Statistics and Data Science: A Modeling Approach
Part III: Evaluating Models
Introduction to Part III: Evaluating Models
You have learned a lot so far. You now know something about the concept of distribution, and you have a real sense of what a statistical model is. More importantly, you know many of the moves and ways of thinking used by data analysts: how to examine distributions and use them to help further your understanding of the Data Generating Process (DGP); how to specify and fit models to data; how to quantify the fit of a model, and compare the fit of two models; and how to use models to make predictions and further sharpen your understanding of the DGP.
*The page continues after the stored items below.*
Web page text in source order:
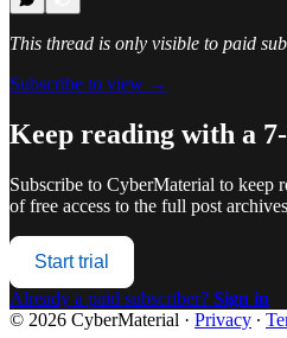
This thread is only visible to paid
Subscribe to view →
Keep reading with a
Subscribe to CyberMaterial to keep
of free access to the full post
Start trial
Already a paid subscriber? Sign in
© 2026 CyberMaterial · Privacy ∙
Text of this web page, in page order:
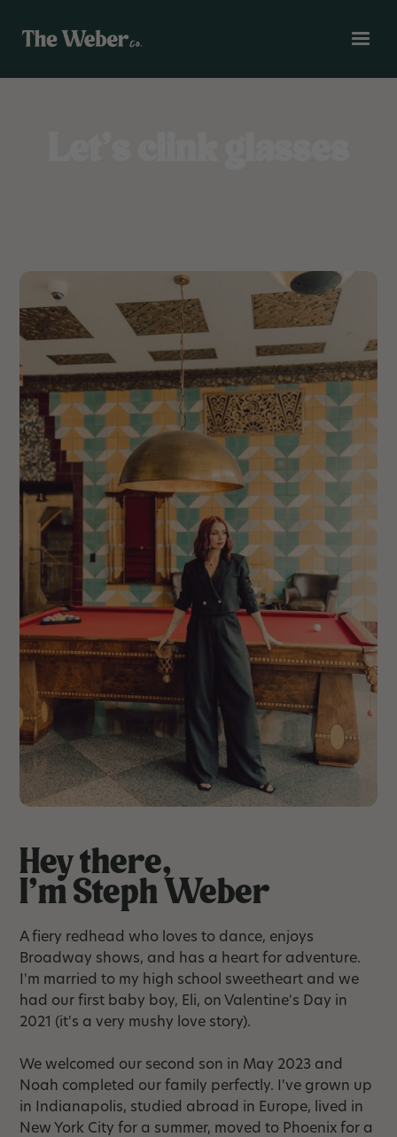
Hey there,
I'm Steph Weber
A fiery redhead who loves to dance, enjoys
Broadway shows, and has a heart for adventure.
I'm married to my high school sweetheart and we
had our first baby boy, Eli, on Valentine's Day in
2021 (it's a very mushy love story).
We welcomed our second son in May 2023 and
Noah completed our family perfectly. I've grown up
in Indianapolis, studied abroad in Europe, lived in
New York City for a summer, moved to Phoenix for a

Although these models fit our data as well as possible, minimizing error to the degree possible, there is still one problem: we don’t really know how accurate they are as models of the Data Generating Process. We know how accurate they are as models of our data, but not as models of the population from which our data came.
In Part III of the course we take up this question. We start by more fully explaining the problem, and then take you through the solutions that statisticians use to evaluate models and assess the accuracy of parameter estimates.
All of these solutions depend on the third distribution of the Distribution Triad, the sampling distribution (or as we will also refer to it, the distribution of estimates). Sampling distributions will be our focus as we enter the next part of the course. While the population distribution is hidden but real, this new kind of distribution is imaginary! Sampling distributions require you to think, “What if…?!” Let’s dive in!